[DATA FOR THIS EXERCISE]:

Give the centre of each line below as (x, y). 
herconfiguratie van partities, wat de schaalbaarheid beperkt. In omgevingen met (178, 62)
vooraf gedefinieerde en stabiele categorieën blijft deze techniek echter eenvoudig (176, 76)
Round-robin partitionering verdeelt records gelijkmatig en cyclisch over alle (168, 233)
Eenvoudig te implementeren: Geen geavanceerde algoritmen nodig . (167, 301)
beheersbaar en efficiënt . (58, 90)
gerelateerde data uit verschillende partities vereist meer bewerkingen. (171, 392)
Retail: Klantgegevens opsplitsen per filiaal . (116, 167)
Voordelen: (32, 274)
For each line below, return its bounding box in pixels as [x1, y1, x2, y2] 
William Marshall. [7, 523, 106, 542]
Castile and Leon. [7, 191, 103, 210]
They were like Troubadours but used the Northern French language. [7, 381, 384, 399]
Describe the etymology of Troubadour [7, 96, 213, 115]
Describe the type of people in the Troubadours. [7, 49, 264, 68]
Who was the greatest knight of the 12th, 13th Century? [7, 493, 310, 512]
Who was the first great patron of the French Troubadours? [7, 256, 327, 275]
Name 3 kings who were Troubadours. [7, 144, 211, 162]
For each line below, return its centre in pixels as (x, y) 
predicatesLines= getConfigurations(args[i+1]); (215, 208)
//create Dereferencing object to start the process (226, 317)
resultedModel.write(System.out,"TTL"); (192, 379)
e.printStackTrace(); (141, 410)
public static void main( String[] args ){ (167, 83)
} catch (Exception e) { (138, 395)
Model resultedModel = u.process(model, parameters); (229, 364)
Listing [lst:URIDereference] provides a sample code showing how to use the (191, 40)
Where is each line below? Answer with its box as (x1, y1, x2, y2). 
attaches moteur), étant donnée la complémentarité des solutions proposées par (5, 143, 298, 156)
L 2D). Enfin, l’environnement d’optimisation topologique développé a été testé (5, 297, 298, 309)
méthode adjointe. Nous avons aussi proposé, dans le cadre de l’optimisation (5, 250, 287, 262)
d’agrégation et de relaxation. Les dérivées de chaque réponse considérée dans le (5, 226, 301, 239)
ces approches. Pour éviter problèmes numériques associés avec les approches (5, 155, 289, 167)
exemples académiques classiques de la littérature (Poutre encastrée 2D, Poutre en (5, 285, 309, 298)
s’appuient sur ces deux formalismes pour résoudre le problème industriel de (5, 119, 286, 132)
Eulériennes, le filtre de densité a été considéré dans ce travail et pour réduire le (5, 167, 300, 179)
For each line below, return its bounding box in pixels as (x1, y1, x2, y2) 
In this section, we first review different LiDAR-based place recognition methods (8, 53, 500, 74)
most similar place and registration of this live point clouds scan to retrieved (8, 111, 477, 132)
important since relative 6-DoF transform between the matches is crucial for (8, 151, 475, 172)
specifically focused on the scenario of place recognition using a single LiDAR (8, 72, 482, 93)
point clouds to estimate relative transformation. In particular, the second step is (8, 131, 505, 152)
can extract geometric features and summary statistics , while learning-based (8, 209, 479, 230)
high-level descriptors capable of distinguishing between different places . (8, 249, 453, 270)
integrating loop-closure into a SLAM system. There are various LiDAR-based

[WORK TO BE COMPLETED]: From the entries above, return each line with the word "partities" in it.

[EXPECTED OUTPUT]:
herconfiguratie van partities, wat de schaalbaarheid beperkt. In omgevingen met (178, 62)
gerelateerde data uit verschillende partities vereist meer bewerkingen. (171, 392)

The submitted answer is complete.